While stare decisis "promotes the evenhanded, predictable, and consistent development of legal principles," Scalia thundered that "decisions under the residual clause have proved to be anything but evenhanded, predictable, or consistent."

"Today's decision does not call into question application of the act to the four enumerated offenses, or the remainder of the act's definition of a violent felony," he added.

Justice Samuel Alito dissented alone, remarking that "the court's determination to be done with residual clause cases, if not its fidelity to legal principles, is impressive."

"There should be no doubt that Samuel Johnson was an armed career criminal," Alito wrote. "His record includes a number of serious felonies. And he has been caught with dangerous weapons on numerous occasions. That this case has led to the residual clause's demise is confounding.
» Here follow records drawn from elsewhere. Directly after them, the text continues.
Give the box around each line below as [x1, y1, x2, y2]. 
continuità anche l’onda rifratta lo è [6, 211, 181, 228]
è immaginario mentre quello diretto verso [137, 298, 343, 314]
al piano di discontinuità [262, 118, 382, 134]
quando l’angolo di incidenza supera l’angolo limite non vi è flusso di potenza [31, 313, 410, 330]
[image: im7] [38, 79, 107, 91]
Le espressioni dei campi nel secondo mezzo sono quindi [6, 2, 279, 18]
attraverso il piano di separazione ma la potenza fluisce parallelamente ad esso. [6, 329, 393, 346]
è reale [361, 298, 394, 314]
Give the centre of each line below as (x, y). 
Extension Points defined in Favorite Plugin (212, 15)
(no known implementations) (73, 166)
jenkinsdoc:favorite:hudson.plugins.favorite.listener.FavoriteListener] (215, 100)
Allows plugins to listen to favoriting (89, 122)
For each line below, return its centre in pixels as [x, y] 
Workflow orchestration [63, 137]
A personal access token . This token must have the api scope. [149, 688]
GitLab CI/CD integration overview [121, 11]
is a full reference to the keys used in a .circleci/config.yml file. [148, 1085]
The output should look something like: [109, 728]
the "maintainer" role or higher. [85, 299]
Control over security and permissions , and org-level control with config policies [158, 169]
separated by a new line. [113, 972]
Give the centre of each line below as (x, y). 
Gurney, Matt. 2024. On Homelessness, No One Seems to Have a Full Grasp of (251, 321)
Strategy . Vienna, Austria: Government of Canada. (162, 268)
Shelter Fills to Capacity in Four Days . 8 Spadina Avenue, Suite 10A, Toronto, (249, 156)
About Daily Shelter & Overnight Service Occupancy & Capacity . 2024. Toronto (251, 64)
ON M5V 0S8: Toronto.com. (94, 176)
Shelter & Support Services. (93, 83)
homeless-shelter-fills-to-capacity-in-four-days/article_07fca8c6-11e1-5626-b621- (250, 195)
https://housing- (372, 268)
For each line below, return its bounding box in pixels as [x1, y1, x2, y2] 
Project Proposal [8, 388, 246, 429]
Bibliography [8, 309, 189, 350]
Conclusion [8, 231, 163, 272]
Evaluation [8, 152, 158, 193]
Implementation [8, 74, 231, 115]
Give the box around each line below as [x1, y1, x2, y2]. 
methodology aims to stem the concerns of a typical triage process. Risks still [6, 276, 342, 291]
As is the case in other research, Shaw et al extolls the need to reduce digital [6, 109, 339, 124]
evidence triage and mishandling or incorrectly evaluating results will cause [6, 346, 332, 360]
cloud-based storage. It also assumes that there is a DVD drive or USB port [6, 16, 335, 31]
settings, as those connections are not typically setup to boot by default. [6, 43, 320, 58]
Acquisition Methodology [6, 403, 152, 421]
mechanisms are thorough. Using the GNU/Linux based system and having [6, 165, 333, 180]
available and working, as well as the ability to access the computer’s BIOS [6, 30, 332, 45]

I only hope that Congress can take the court at its word that either amending the list of enumerated offenses or abandoning the categorical approach would solve the problem that the court perceives."

Five colleagues joined Scalia's lead opinion in full, but two others filed opinions concurring in the judgment.

Justice Anthony Kennedy's concurring paragraph endorses Alito's view that "the residual clause of the Armed Career Criminal Act is not unconstitutionally vague under the categorical approach or a record-based approach."

Using the categorical approach, Kennedy said he would still reverse based on the finding that Johnson's conviction for possession of a short-barreled shotgun does not qualify as a violent felony.

Justice Clarence Thomas expanded upon this point in a much longer concurring opinion that cites his wariness of strike the residual clause as unconstitutionally vague.

"Simply put, our vagueness doctrine shares an uncomfortably similar history with substantive due process, a judicially created doctrine lacking any basis in the Constitution," Thomas wrote.